Een nieuwe procedure

Tot en met het negende EOF had de procedure betrekking op drie instrumenten (Overeenkomst van Cotonou, financieel protocol en "intern akkoord") die door alle lidstaten en 2/3 van de ACS-landen moesten worden geratificeerd (dit gold alleen voor de eerste twee teksten). Dit kwam neer op een zeer omslachtig proces (voor het negende EOF duurde de procedure twee jaar en tien maanden). In de tussentijd kon gebruik worden gemaakt van het saldo van het vorige EOF. Voor het tiende EOF is het intern akkoord (dat op 17 juli 2006 is ondertekend) gereduceerd tot de meest eenvoudige versie, teneinde het ratificatieproces te bespoedigen. De belangrijkste programmeringsregels vormen een nieuwe toepassingsverordening die door de Raad op 14 mei 2007 is goedgekeurd en waarover het Europees Parlement zich moet uitspreken. Om de procedures zoveel mogelijk te harmoniseren is deze ontwerpverordening gebaseerd op het model van de gemeenschappelijke intentieverklaring. Dit is een positieve ontwikkeling, aangezien hiermee de door het EP in het kader van de medebeslissing bereikte inbreng is verwerkt. Bovendien wordt hiermee een stap gezet in de richting van opname in de begroting van het EOF, hetgeen een van de wensen van dit verslag is.

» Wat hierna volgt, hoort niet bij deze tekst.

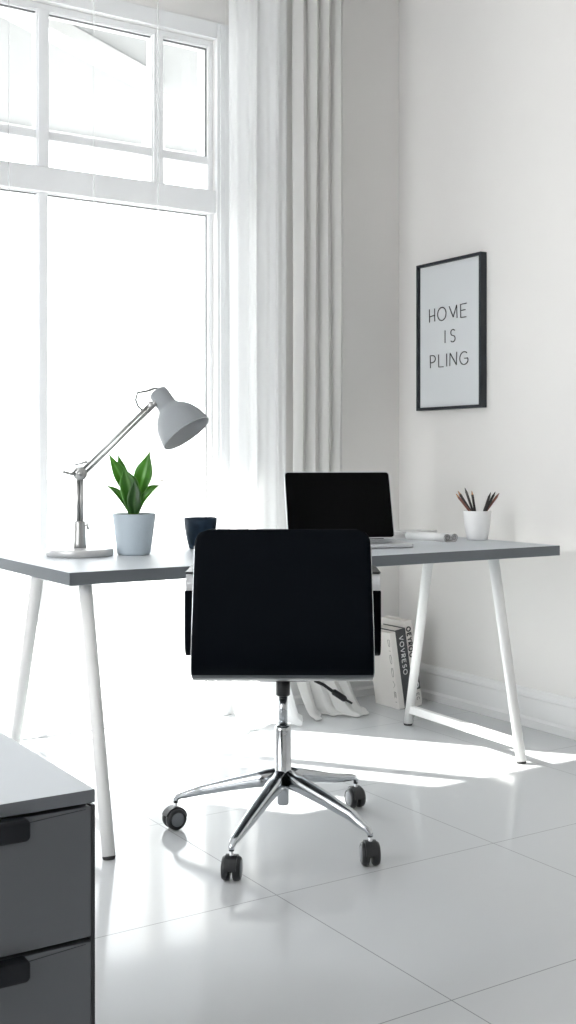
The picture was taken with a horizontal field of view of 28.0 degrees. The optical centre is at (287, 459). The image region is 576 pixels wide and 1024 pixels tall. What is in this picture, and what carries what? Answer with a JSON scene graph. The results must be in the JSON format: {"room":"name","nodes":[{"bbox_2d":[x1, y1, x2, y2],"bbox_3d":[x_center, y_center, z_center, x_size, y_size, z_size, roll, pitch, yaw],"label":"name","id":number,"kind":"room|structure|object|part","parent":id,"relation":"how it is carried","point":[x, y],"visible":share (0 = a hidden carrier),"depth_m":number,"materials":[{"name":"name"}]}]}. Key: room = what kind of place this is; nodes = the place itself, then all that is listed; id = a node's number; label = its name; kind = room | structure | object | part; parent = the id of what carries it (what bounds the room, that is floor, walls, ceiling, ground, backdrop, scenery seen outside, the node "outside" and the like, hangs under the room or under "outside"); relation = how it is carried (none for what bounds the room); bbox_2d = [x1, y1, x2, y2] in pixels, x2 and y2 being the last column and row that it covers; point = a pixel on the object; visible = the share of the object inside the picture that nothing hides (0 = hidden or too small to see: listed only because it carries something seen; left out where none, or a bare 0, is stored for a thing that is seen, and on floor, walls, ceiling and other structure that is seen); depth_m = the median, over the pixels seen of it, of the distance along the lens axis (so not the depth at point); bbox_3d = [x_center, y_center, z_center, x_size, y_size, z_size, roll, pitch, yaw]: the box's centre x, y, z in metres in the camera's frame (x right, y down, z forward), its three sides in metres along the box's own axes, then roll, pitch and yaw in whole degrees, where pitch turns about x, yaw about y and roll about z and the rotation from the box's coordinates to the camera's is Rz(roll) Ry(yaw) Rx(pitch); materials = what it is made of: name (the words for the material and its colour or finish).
{"room":"home office","nodes":[
{"label":"home office","id":0,"kind":"room"},
{"bbox_2d":[0,0,398,714],"bbox_3d":[-1.960,-0.600,3.777,5.753,3.300,0.150,0,0,-33],"label":"wall","id":1,"kind":"structure","parent":0,"point":[370,400],"depth_m":5.15,"materials":[{"name":"paint"}]},
{"bbox_2d":[0,0,230,739],"bbox_3d":[-0.725,-0.372,4.502,1.108,2.844,0.105,0,0,-33],"label":"window","id":2,"kind":"structure","parent":1,"relation":"in","point":[39,180],"depth_m":4.61,"materials":[{"name":"white paint"}]},
{"bbox_3d":[-1.045,-1.403,4.319,0.203,0.595,0.049,0,0,-33],"label":"sash","id":3,"kind":"part","parent":2,"relation":"part of","materials":[{"name":"white paint"}]},
{"bbox_3d":[-1.043,0.016,4.321,0.207,2.056,0.049,0,0,-33],"label":"sash","id":4,"kind":"part","parent":2,"relation":"part of","materials":[{"name":"white paint"}]},
{"bbox_3d":[-0.739,-1.403,4.514,0.438,0.595,0.049,0,0,-33],"label":"sash","id":5,"kind":"part","parent":2,"relation":"part of","materials":[{"name":"glass"}]},
{"bbox_3d":[-0.633,0.016,4.582,0.697,2.056,0.049,0,0,-33],"label":"sash","id":6,"kind":"part","parent":2,"relation":"part of","materials":[{"name":"glass"}]},
{"bbox_3d":[-0.429,-1.403,4.712,0.213,0.595,0.049,0,0,-33],"label":"sash","id":7,"kind":"part","parent":2,"relation":"part of","materials":[{"name":"white paint"}]},
{"bbox_2d":[231,680,374,713],"bbox_3d":[0.126,0.975,5.005,0.870,0.150,0.022,0,0,-33],"label":"baseboard","id":8,"kind":"structure","parent":1,"relation":"attached to","point":[360,688],"depth_m":5.11,"materials":[{"name":"white paint"}]},
{"bbox_2d":[5,695,575,1023],"bbox_3d":[0.135,1.080,0.628,5.903,0.060,7.714,0,0,-33],"label":"floor","id":9,"kind":"structure","parent":0,"point":[467,912],"depth_m":2.87,"materials":[{"name":"white tile"}]},
{"bbox_2d":[0,732,94,1023],"bbox_3d":[-0.594,0.750,1.680,0.448,0.600,0.568,0,0,-33],"label":"base cabinet","id":10,"kind":"object","parent":9,"relation":"on","point":[47,814],"visible":1,"depth_m":1.55,"materials":[{"name":"grey laminate"}]},
{"bbox_3d":[-0.475,0.668,1.432,0.317,0.029,0.023,0,0,-33],"label":"drawer pull","id":11,"kind":"part","parent":10,"relation":"part of","materials":[{"name":"black plastic"}]},
{"bbox_3d":[-0.475,0.484,1.432,0.317,0.029,0.023,0,0,-33],"label":"drawer pull","id":12,"kind":"part","parent":10,"relation":"part of","materials":[{"name":"black plastic"}]},
{"bbox_3d":[-0.459,0.747,1.467,0.438,0.178,0.020,0,0,-33],"label":"drawer","id":13,"kind":"part","parent":10,"relation":"part of","materials":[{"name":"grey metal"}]},
{"bbox_3d":[-0.459,0.562,1.467,0.438,0.178,0.020,0,0,-33],"label":"drawer","id":14,"kind":"part","parent":10,"relation":"part of","materials":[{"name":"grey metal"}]},
{"bbox_3d":[-0.413,0.761,1.809,0.006,0.578,0.545,0,0,-33],"label":"panel","id":15,"kind":"part","parent":10,"relation":"part of","materials":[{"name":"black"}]},
{"bbox_2d":[162,529,380,880],"bbox_3d":[-0.011,0.614,3.169,0.622,0.873,0.580,0,0,-14],"label":"office chair","id":16,"kind":"object","parent":9,"relation":"on","point":[282,607],"visible":1,"depth_m":2.94,"materials":[{"name":"black leather"}]},
{"bbox_3d":[-0.261,0.414,3.191,0.025,0.217,0.252,0,0,0],"label":"armrest","id":17,"kind":"part","parent":16,"relation":"part of","materials":[{"name":"silver metal"}]},
{"bbox_3d":[-0.244,0.397,2.992,0.014,0.354,0.106,0,0,0],"label":"edge trim","id":18,"kind":"part","parent":16,"relation":"part of","materials":[{"name":"silver metal"}]},
{"bbox_3d":[-0.179,0.915,3.233,0.315,0.124,0.048,0,0,16],"label":"arm","id":19,"kind":"part","parent":16,"relation":"part of","materials":[{"name":"silver metal"}]},
{"bbox_3d":[-0.075,0.915,3.020,0.048,0.124,0.325,0,0,20],"label":"arm","id":20,"kind":"part","parent":16,"relation":"part of","materials":[{"name":"silver metal"}]},
{"bbox_3d":[0.100,0.610,3.100,0.062,0.040,0.011,0,0,10],"label":"height lever","id":21,"kind":"part","parent":16,"relation":"part of","materials":[{"name":"black plastic"}]},
{"bbox_3d":[0.096,0.915,3.346,0.048,0.124,0.359,0,0,34],"label":"arm","id":22,"kind":"part","parent":16,"relation":"part of","materials":[{"name":"silver metal"}]},
{"bbox_3d":[0.111,0.915,3.083,0.294,0.124,0.048,0,0,39],"label":"arm","id":23,"kind":"part","parent":16,"relation":"part of","materials":[{"name":"silver metal"}]},
{"bbox_3d":[0.216,0.397,2.992,0.014,0.354,0.106,0,0,0],"label":"edge trim","id":24,"kind":"part","parent":16,"relation":"part of","materials":[{"name":"silver metal"}]},
{"bbox_3d":[0.233,0.414,3.191,0.025,0.217,0.252,0,0,0],"label":"armrest","id":25,"kind":"part","parent":16,"relation":"part of","materials":[{"name":"silver metal"}]},
{"bbox_2d":[0,537,559,859],"bbox_3d":[0.043,0.681,3.909,1.882,0.742,0.952,0,0,-33],"label":"desk","id":26,"kind":"object","parent":9,"relation":"on","point":[163,562],"visible":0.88,"depth_m":3.65,"materials":[{"name":"laminate"}]},
{"bbox_3d":[-0.836,0.695,3.652,0.039,0.714,0.375,0,0,-27],"label":"leg","id":27,"kind":"part","parent":26,"relation":"part of","materials":[{"name":"white metal"}]},
{"bbox_3d":[-0.521,0.695,3.143,0.039,0.709,0.267,0,0,-26],"label":"leg","id":28,"kind":"part","parent":26,"relation":"part of","materials":[{"name":"white metal"}]},
{"bbox_2d":[46,387,208,557],"bbox_3d":[-0.519,0.036,3.740,0.528,0.549,0.216,0,0,0],"label":"desk lamp","id":29,"kind":"object","parent":26,"relation":"on","point":[178,422],"visible":1,"depth_m":3.72,"materials":[{"name":"silver metal"}]},
{"bbox_3d":[-0.675,0.132,3.740,0.022,0.147,0.011,0,0,0],"label":"post","id":30,"kind":"part","parent":29,"relation":"part of","materials":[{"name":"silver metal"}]},
{"bbox_3d":[-0.555,-0.068,3.740,0.239,0.234,0.012,0,0,0],"label":"arm","id":31,"kind":"part","parent":29,"relation":"part of","materials":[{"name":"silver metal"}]},
{"bbox_3d":[-0.352,-0.136,3.721,0.192,0.206,0.171,0,0,0],"label":"lamp shade","id":32,"kind":"part","parent":29,"relation":"part of","materials":[{"name":"grey metal"}]},
{"bbox_2d":[106,452,163,555],"bbox_3d":[-0.499,0.141,3.782,0.147,0.338,0.153,0,0,44],"label":"potted plant","id":33,"kind":"object","parent":26,"relation":"on","point":[133,530],"visible":1,"depth_m":3.75,"materials":[{"name":"green plant"}]},
{"bbox_3d":[-0.505,0.243,3.780,0.142,0.134,0.142,0,0,0],"label":"pot","id":34,"kind":"part","parent":33,"relation":"part of","materials":[{"name":"grey ceramic"}]},
{"bbox_2d":[184,517,216,548],"bbox_3d":[-0.306,0.256,4.030,0.116,0.108,0.116,0,0,0],"label":"cup","id":35,"kind":"object","parent":26,"relation":"on","point":[193,526],"visible":0.59,"depth_m":3.98,"materials":[{"name":"blue ceramic"}]},
{"bbox_2d":[284,471,412,547],"bbox_3d":[0.213,0.175,4.185,0.406,0.263,0.344,0,0,-10],"label":"laptop","id":36,"kind":"object","parent":26,"relation":"on","point":[361,501],"visible":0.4,"depth_m":4.31,"materials":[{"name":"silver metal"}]},
{"bbox_2d":[388,534,405,538],"bbox_3d":[0.484,0.302,4.638,0.240,0.016,0.150,0,0,-29],"label":"notebook","id":37,"kind":"object","parent":26,"relation":"on","point":[397,536],"visible":0.12,"depth_m":4.53,"materials":[{"name":"white paper"}]},
{"bbox_2d":[394,529,436,533],"bbox_3d":[0.486,0.289,4.644,0.200,0.010,0.120,0,0,-25],"label":"notebook","id":38,"kind":"object","parent":37,"relation":"on","point":[408,530],"visible":0.49,"depth_m":4.63,"materials":[{"name":"white paper"}]},
{"bbox_3d":[0.512,0.695,4.505,0.039,0.705,0.186,0,0,-27],"label":"leg","id":39,"kind":"part","parent":26,"relation":"part of","materials":[{"name":"white metal"}]},
{"bbox_2d":[405,531,457,541],"bbox_3d":[0.551,0.295,4.446,0.075,0.030,0.206,0,0,-40],"label":"magazine","id":40,"kind":"object","parent":26,"relation":"on","point":[417,535],"visible":1,"depth_m":4.41,"materials":[{"name":"white paper"}]},
{"bbox_2d":[463,510,490,540],"bbox_3d":[0.734,0.253,4.472,0.107,0.114,0.107,0,0,0],"label":"pencil cup","id":41,"kind":"object","parent":26,"relation":"on","point":[477,523],"visible":0.97,"depth_m":4.43,"materials":[{"name":"white ceramic"}]},
{"bbox_2d":[456,494,470,510],"bbox_3d":[0.701,0.193,4.472,0.101,0.125,0.010,0,0,0],"label":"pencil","id":42,"kind":"object","parent":41,"relation":"in","point":[459,498],"visible":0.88,"depth_m":4.47,"materials":[{"name":"brown wood"}]},
{"bbox_2d":[458,491,471,510],"bbox_3d":[0.706,0.190,4.484,0.092,0.140,0.010,0,0,0],"label":"pencil","id":43,"kind":"object","parent":41,"relation":"in","point":[460,494],"visible":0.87,"depth_m":4.48,"materials":[{"name":"black wood"}]},
{"bbox_2d":[465,488,473,510],"bbox_3d":[0.718,0.187,4.495,0.059,0.158,0.010,0,0,0],"label":"pencil","id":44,"kind":"object","parent":41,"relation":"in","point":[466,492],"visible":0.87,"depth_m":4.49,"materials":[{"name":"black wood"}]},
{"bbox_2d":[471,491,475,510],"bbox_3d":[0.731,0.194,4.507,0.029,0.148,0.010,0,0,0],"label":"pencil","id":45,"kind":"object","parent":41,"relation":"in","point":[472,494],"visible":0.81,"depth_m":4.50,"materials":[{"name":"black wood"}]},
{"bbox_2d":[483,492,490,510],"bbox_3d":[0.754,0.195,4.437,0.054,0.142,0.010,0,0,0],"label":"pencil","id":46,"kind":"object","parent":41,"relation":"in","point":[489,496],"visible":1,"depth_m":4.43,"materials":[{"name":"black wood"}]},
{"bbox_2d":[486,492,494,510],"bbox_3d":[0.762,0.192,4.449,0.077,0.140,0.010,0,0,0],"label":"pencil","id":47,"kind":"object","parent":41,"relation":"in","point":[493,495],"visible":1,"depth_m":4.44,"materials":[{"name":"black wood"}]},
{"bbox_2d":[487,493,498,510],"bbox_3d":[0.769,0.192,4.460,0.098,0.129,0.010,0,0,0],"label":"pencil","id":48,"kind":"object","parent":41,"relation":"in","point":[496,496],"visible":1,"depth_m":4.46,"materials":[{"name":"brown wood"}]},
{"bbox_3d":[0.769,0.695,4.054,0.039,0.705,0.177,0,0,-33],"label":"leg","id":49,"kind":"part","parent":26,"relation":"part of","materials":[{"name":"white metal"}]},
{"bbox_2d":[373,629,404,709],"bbox_3d":[0.414,0.885,4.905,0.081,0.330,0.165,0,0,-33],"label":"book","id":50,"kind":"object","parent":9,"relation":"on","point":[387,682],"visible":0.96,"depth_m":4.86,"materials":[{"name":"white paper"}]},
{"bbox_2d":[381,624,409,708],"bbox_3d":[0.453,0.879,4.927,0.108,0.342,0.152,0,0,-33],"label":"book","id":51,"kind":"object","parent":9,"relation":"on","point":[400,633],"visible":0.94,"depth_m":4.86,"materials":[{"name":"grey paper"}]},
{"bbox_2d":[381,615,421,705],"bbox_3d":[0.487,0.863,4.963,0.097,0.373,0.175,0,0,-33],"label":"book","id":52,"kind":"object","parent":9,"relation":"on","point":[390,620],"visible":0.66,"depth_m":4.90,"materials":[{"name":"white paper"}]},
{"bbox_2d":[399,0,575,697],"bbox_3d":[2.561,-0.600,2.174,0.150,3.300,7.714,0,0,-33],"label":"wall","id":53,"kind":"structure","parent":0,"point":[487,88],"depth_m":4.69,"materials":[{"name":"paint"}]},
{"bbox_2d":[416,251,486,410],"bbox_3d":[0.694,-0.538,4.933,0.034,0.642,0.421,0,0,-33],"label":"framed print","id":54,"kind":"object","parent":53,"relation":"attached to","point":[451,293],"visible":1,"depth_m":4.92,"materials":[{"name":"white paper"}]},
{"bbox_2d":[419,662,575,739],"bbox_3d":[2.529,0.975,2.064,0.022,0.150,7.564,0,0,-33],"label":"baseboard","id":55,"kind":"structure","parent":53,"relation":"attached to","point":[552,713],"depth_m":4.70,"materials":[{"name":"white paint"}]},
{"label":"outside","id":56,"kind":"structure","parent":0,"visible":0},
{"bbox_2d":[0,478,196,733],"bbox_3d":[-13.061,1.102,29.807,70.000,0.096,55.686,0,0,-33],"label":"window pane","id":57,"kind":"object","parent":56,"point":[128,690],"depth_m":7.48,"materials":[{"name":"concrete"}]},
{"bbox_2d":[137,90,168,670],"bbox_3d":[-0.681,-0.390,5.815,0.130,2.920,0.110,0,0,-33],"label":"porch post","id":58,"kind":"object","parent":57,"relation":"on","point":[152,222],"visible":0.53,"depth_m":5.78,"materials":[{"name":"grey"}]},
{"bbox_3d":[0.135,-2.300,0.628,5.903,0.100,7.714,0,0,-33],"label":"ceiling","id":59,"kind":"structure","parent":0,"visible":0},
{"bbox_3d":[-0.473,-2.225,4.418,1.950,0.050,0.100,0,0,-33],"label":"track","id":60,"kind":"object","parent":59,"relation":"attached to","visible":0},
{"bbox_2d":[229,0,302,731],"bbox_3d":[-0.083,-0.578,4.568,0.342,3.244,0.220,0,0,-33],"label":"curtain","id":61,"kind":"object","parent":60,"relation":"hanging from","point":[257,28],"visible":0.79,"depth_m":4.66,"materials":[{"name":"white fabric"}]},
{"bbox_2d":[292,0,368,720],"bbox_3d":[0.201,-0.577,4.750,0.302,3.246,0.214,0,0,-33],"label":"curtain","id":62,"kind":"object","parent":60,"relation":"hanging from","point":[317,25],"visible":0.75,"depth_m":4.79,"materials":[{"name":"fabric"}]},
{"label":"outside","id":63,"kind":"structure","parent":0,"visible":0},
{"bbox_2d":[0,9,196,154],"bbox_3d":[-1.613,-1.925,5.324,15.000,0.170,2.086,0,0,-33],"label":"window pane","id":64,"kind":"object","parent":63,"point":[96,77],"depth_m":5.82,"materials":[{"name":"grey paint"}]}
]}

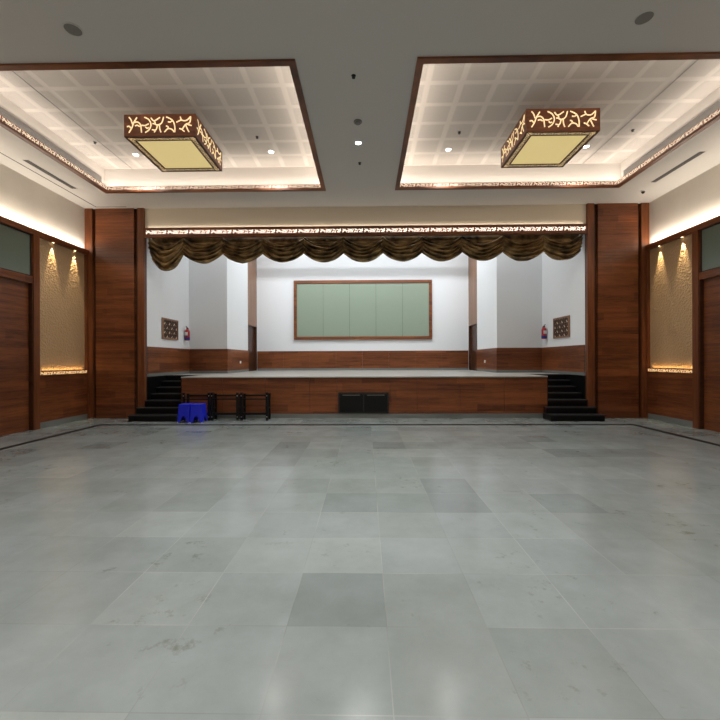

Een belangrijk kernpunt op de Europese ontwikkelingsagenda

De verordening is in kwalitatief opzicht van belang, aangezien er een beslissing wordt geveld over het gebruik van een essentieel deel van de ontwikkelingssteun van de EU in de periode 2008-2013, ten behoeve van de meest kwetsbare landen ter wereld.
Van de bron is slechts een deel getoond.